Prime targets for purchase can’t be located close to structures that would impair value, such as industrial buildings, high-traffic roads, railroads or airport runways. Nor can they have dirt driveways or be foreclosed or probated properties. HPA doesn’t buy manufactured housing. The guide also covers everything from appliances to fences.
A check of the Better Business Bureau national website shows dozens of complaints about HPA, largely surrounding the $99 nonrefundable application fee, which an HPA representative explains on the site covers the cost of running a credit check and other routine examination of an applicant’s financial situation.
Other complaints focus on condition of homes and questions surrounding who’s responsible for repairs.
Nehme couldn’t say whether HPA’s entrance into the local market is a positive, but says HPA represents another driver of price growth due to its deep pockets, which allow it to compete in markets with extremely low inventories.
But he doesn’t know HPA’s success rate of actually helping renters acquire properties.

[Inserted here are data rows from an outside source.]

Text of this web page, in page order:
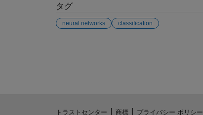
タグ
neural networks classification
トラストセンター 商標 プライバシー ポリシー
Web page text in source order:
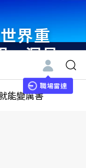
世界重
・洞見
來 與
界領袖
職場雷達
能變厲害
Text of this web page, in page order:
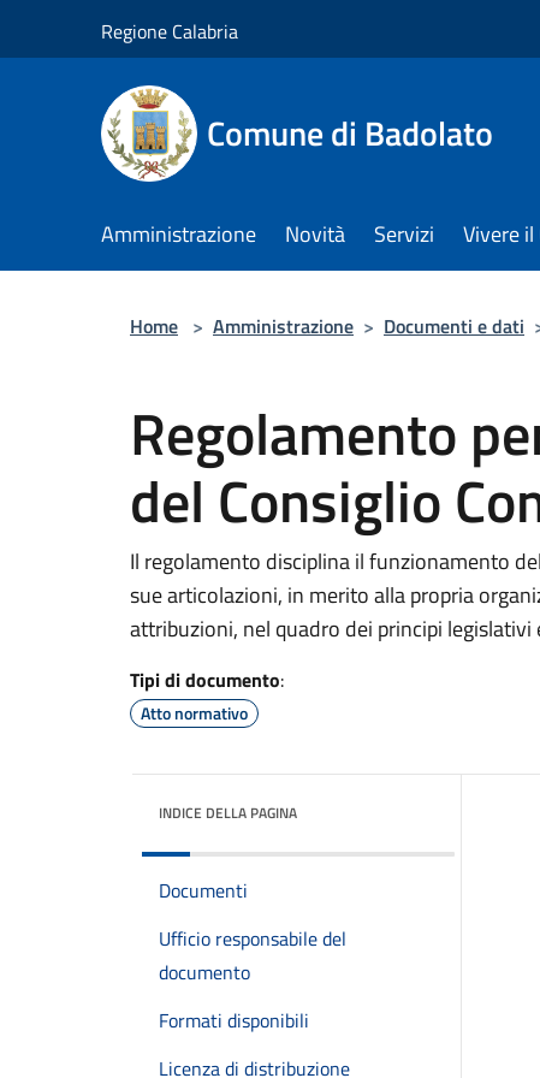
Regione Calabria
Comune di Badolato
Amministrazione Novità Servizi Vivere
Home > Amministrazione > Documenti e dati
Regolamento
del Consiglio
Il regolamento disciplina il funzionamento
sue articolazioni, in merito alla propria
attribuzioni, nel quadro dei principi legislativi
Tipi di documento:
Atto normativo
INDICE DELLA PAGINA
Documenti
Ufficio responsabile del
documento
Formati disponibili
Licenza di distribuzione

The answer to that question is about 20 percent, or one in five renters, according to a person familiar with HPA and Blackstone who spoke on condition of anonymity.
The person says no portion of rent goes toward the down payment. Rather, a rental contract enables the renter to plan to buy the house by setting the price of the home in each of the years it’s under a rental contract; also, the down payment is pre-determined, not a moving target.

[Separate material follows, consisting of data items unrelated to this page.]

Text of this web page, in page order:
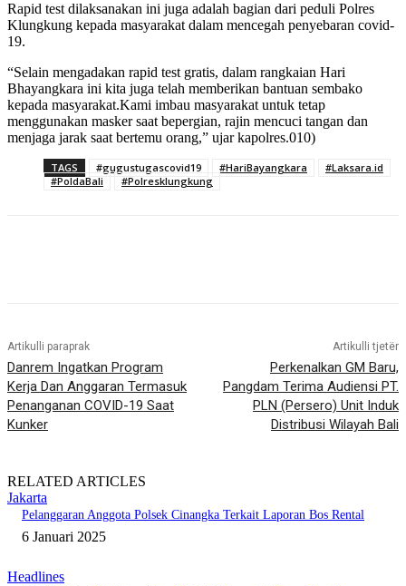
Rapid test dilaksanakan ini juga adalah bagian dari peduli Polres
Klungkung kepada masyarakat dalam mencegah penyebaran covid-
19.
“Selain mengadakan rapid test gratis, dalam rangkaian Hari
Bhayangkara ini kita juga telah memberikan bantuan sembako
kepada masyarakat.Kami imbau masyarakat untuk tetap
menggunakan masker saat bepergian, rajin mencuci tangan dan
menjaga jarak saat bertemu orang,” ujar kapolres.010)
TAGS #gugustugascovid19 #HariBayangkara
#Laksara.id
#PoldaBali
#Polresklungkung
Artikulli paraprak
Danrem Ingatkan Program
Kerja Dan Anggaran Termasuk
Penanganan COVID-19 Saat
Kunker
Artikulli tjetër
Perkenalkan GM Baru,
Pangdam Terima Audiensi PT.
PLN (Persero) Unit Induk
Distribusi Wilayah Bali
RELATED ARTICLES
Jakarta
Pelanggaran Anggota Polsek Cinangka Terkait Laporan Bos Rental
6 Januari 2025
Headlines

That way, the person says, if a home appreciates during the rental period, it’s not guesswork how much they’ll pay for the house but rather the sale price is pre-ordained each year of the contract.
Also, the person adds, if that renter chooses to walk away, he or she hasn’t lost money earmarked for a down payment.

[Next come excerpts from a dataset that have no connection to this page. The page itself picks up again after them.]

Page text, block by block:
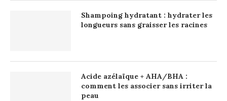
Shampoing hydratant : hydrater les
longueurs sans graisser les racines
Acide azélaïque + AHA/BHA :
comment les associer sans irriter la
peau

“If the person who was living there chooses not to purchase the home and no longer wishes to live there, then that home is re-rented out to another resident,” the person says.
Some speculate that corporate buyers drive home prices higher, but the person familiar with the HPA/Blackstone situation says HPA’s presence in Colorado Springs is so small, it doesn’t own enough homes to drive the market.
“When you look at first-time homebuyers, it’s a real value to them in the way it expands access to homes in a way that no other company can do,” the person says.
It appears Blackstone will commit to keeping the rent-to-own model after acquiring HPA, because that program is what attracted the mega-company to HPA in the first place, the source says.
Why Colorado Springs? HPA entered the local market after potential renters reached out to the company expressing interest in El Paso County properties, the source says.
Because some renters may eventually acquire their rental homes, the person says, HPA renters have “a higher degree of emotional attachment to the property,” which generally makes them feel more invested in their neighborhoods.